:: Dataset records ::

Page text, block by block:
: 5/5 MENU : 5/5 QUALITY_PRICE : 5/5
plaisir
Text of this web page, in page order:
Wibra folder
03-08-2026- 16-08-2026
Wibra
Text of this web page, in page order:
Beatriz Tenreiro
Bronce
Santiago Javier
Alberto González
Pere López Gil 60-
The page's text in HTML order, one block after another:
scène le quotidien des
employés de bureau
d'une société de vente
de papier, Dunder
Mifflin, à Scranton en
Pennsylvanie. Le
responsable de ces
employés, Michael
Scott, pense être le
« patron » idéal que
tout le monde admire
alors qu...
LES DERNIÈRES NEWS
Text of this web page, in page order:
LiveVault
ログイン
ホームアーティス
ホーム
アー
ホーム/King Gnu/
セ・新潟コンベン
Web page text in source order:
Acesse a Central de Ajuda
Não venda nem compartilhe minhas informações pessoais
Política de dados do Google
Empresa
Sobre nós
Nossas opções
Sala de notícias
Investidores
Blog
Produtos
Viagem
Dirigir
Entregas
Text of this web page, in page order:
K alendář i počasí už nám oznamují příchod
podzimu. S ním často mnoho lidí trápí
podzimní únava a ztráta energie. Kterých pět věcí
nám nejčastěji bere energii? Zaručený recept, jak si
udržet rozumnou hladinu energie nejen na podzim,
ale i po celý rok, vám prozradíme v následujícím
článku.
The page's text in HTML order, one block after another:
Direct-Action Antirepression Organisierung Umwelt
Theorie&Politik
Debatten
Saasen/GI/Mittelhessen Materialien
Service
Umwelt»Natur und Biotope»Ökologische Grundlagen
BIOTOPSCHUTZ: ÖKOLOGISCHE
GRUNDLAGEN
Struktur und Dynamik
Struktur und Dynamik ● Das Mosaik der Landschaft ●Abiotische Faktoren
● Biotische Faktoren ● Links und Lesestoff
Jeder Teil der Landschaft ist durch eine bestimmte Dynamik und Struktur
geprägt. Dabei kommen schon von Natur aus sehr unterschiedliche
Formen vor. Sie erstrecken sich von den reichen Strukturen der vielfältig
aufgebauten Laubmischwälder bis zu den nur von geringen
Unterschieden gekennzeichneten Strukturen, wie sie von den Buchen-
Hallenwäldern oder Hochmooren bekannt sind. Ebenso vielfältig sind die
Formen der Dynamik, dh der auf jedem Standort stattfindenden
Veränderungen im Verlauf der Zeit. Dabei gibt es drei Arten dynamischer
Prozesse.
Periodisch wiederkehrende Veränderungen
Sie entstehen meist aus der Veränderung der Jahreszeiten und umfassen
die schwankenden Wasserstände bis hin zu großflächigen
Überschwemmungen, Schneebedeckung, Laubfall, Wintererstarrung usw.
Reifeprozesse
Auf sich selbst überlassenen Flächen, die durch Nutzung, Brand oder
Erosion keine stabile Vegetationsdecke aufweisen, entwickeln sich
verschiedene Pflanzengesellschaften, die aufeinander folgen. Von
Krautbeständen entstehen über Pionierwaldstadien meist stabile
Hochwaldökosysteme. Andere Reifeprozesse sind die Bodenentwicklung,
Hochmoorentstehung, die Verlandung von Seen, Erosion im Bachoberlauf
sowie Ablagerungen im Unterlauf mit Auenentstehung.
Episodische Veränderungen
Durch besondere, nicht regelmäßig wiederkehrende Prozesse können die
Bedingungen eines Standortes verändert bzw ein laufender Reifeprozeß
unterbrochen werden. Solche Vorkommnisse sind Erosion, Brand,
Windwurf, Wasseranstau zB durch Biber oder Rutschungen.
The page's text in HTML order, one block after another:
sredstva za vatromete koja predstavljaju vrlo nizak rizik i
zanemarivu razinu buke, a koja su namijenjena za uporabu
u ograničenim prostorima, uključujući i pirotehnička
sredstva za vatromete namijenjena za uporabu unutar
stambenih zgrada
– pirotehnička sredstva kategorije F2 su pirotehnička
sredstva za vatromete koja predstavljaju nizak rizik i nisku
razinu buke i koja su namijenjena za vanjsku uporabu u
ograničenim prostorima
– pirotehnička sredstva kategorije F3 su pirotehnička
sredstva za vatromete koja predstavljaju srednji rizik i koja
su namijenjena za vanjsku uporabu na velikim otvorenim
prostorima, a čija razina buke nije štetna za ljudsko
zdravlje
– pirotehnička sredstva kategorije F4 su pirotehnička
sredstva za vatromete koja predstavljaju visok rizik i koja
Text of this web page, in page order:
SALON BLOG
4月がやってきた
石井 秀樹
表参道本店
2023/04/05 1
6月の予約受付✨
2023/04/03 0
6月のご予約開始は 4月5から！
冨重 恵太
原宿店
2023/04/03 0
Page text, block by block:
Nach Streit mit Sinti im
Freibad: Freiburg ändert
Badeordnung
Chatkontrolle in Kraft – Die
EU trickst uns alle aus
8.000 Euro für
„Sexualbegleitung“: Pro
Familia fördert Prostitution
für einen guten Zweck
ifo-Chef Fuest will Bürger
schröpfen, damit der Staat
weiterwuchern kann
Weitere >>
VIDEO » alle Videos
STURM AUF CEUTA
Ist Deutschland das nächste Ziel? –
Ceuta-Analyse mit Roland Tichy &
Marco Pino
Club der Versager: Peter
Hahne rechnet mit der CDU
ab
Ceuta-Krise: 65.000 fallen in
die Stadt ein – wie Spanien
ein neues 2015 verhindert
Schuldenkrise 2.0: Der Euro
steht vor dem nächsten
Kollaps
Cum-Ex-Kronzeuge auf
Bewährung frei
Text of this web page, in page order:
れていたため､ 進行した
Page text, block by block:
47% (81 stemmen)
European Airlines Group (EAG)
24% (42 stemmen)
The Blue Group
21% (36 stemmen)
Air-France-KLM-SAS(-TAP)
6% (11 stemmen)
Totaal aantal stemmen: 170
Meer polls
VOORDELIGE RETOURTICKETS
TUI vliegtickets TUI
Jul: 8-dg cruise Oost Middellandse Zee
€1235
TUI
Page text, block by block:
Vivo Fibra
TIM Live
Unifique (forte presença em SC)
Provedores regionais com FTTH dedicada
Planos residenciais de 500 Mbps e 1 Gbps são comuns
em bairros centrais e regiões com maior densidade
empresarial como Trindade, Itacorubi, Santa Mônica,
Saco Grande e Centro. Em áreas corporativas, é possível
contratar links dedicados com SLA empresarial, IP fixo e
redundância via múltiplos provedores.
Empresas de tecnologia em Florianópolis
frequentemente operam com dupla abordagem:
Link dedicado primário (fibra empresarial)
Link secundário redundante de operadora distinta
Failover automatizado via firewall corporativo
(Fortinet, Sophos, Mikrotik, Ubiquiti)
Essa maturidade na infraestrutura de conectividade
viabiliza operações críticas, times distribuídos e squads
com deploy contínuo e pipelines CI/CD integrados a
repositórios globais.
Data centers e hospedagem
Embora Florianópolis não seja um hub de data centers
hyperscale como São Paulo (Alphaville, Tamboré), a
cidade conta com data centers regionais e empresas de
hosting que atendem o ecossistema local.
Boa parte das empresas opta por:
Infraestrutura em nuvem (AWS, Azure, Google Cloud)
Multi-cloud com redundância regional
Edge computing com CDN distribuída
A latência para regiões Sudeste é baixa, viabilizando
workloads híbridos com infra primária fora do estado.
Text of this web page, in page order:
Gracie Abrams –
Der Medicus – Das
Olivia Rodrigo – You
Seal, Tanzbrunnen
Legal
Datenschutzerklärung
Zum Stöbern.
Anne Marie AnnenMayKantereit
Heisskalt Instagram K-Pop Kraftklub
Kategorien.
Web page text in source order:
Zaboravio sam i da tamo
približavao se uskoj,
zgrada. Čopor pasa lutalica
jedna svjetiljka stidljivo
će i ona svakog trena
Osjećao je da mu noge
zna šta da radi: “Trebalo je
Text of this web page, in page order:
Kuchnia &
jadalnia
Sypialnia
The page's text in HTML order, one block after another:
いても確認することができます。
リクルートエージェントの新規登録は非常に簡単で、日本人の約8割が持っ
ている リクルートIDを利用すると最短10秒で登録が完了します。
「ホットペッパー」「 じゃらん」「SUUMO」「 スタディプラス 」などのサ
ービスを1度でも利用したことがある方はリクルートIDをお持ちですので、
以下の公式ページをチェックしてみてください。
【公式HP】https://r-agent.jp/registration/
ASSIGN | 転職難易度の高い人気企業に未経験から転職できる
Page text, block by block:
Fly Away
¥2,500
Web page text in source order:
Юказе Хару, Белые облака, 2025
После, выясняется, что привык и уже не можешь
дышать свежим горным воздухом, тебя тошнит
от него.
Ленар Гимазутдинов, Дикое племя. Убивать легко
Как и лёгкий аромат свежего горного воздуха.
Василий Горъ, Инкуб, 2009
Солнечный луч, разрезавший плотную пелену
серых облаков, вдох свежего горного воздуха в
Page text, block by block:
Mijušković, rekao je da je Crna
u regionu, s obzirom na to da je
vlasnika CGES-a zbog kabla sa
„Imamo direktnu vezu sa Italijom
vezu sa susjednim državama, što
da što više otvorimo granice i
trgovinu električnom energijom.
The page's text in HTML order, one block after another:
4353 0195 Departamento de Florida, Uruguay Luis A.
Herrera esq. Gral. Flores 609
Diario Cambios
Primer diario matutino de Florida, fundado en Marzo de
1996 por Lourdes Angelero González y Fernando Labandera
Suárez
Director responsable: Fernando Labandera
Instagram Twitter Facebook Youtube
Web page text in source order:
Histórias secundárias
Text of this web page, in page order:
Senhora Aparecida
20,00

:::

What you need to do —
Using the listing above, show each line holding the string "González".

Expected answer —
Alberto González
1996 por Lourdes Angelero González y Fernando Labandera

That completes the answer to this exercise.